Effect of amino acid mutations on viral polymerase activity in HPAI virus mutants generated via serial passage in chANP32A-KO cells. (A) Comparison of the polymerase activities of the MHE, H5Aichi, and Km1-7 strains in wild-type DF-1 and chANP32A-KO cells. PB2, PB1, PA, and NP protein-expressing pCAGGS plasmids, the SEAP gene-expressing pPolIGG plasmid, and the secreted Metridia luciferase protein-expressing plasmid (pMetLuc2-vector) as a transfection control were co-transfected into cells seeded in 12-well plates. After 72 h, the cell supernatants were harvested, and SEAP and Metridia luciferase bioluminescence was measured.
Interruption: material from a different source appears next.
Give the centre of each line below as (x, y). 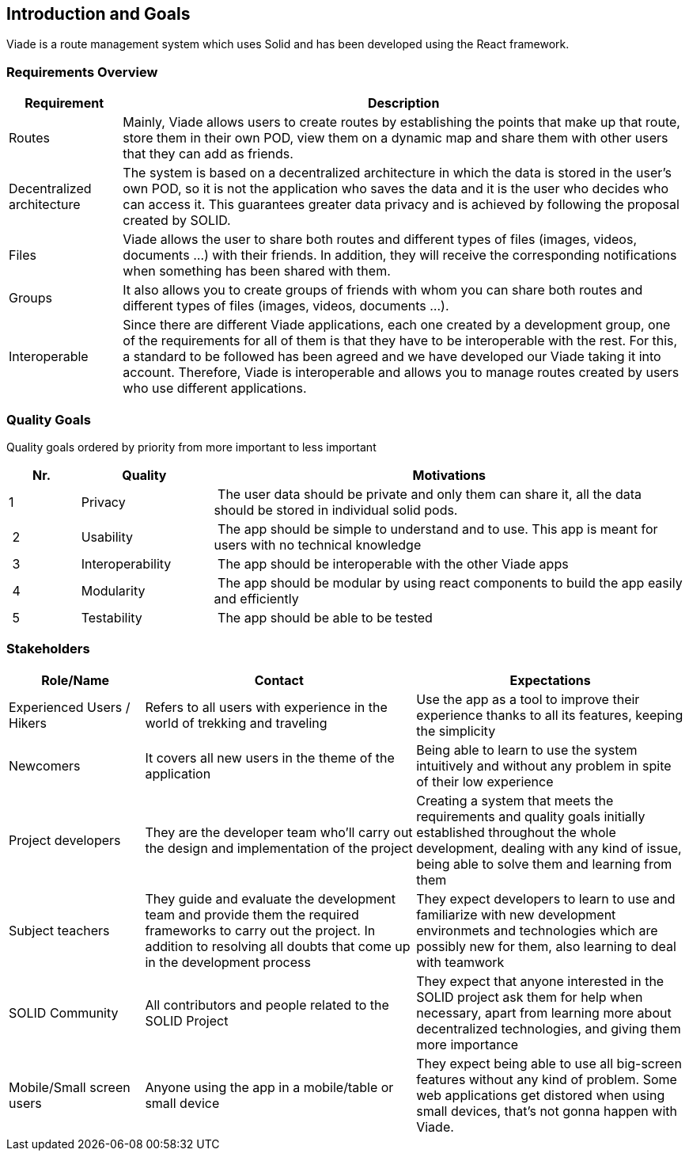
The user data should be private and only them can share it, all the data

Differences in transfection efficiency between wells were corrected using the luciferase expression levels. The polymerase activity of each sample was determined from triplicate test results. Each bar is marked with the corresponding standard deviation. Statistical analysis of the differences in polymerase activity between wild-type DF-1 and chANP32A-KO cells was performed using an unpaired t-test. Asterisks indicate statistically significant differences (P < 0.05). (B) The effect of amino acid mutations found in the PB2 and PA proteins of MHE mutants on viral polymerase activity. The statistical significance of the differences in the polymerase activities between the parental MEH, MHE-P5, and their combinations in DF-1 or chANP32A-KO cells was determined via one-way ANOVA with the Tukey-Kramer test. Asterisks indicate statistically significant differences (P < 0.05). (C) The effect of amino acid mutations found in the PB2 and PA proteins of H5Aichi mutants on viral polymerase activity. (D) The effect of amino acid mutations found in the PB2 and PA proteins of MHE and H5Aichi strains on viral polymerase activity in HEK-293 cells.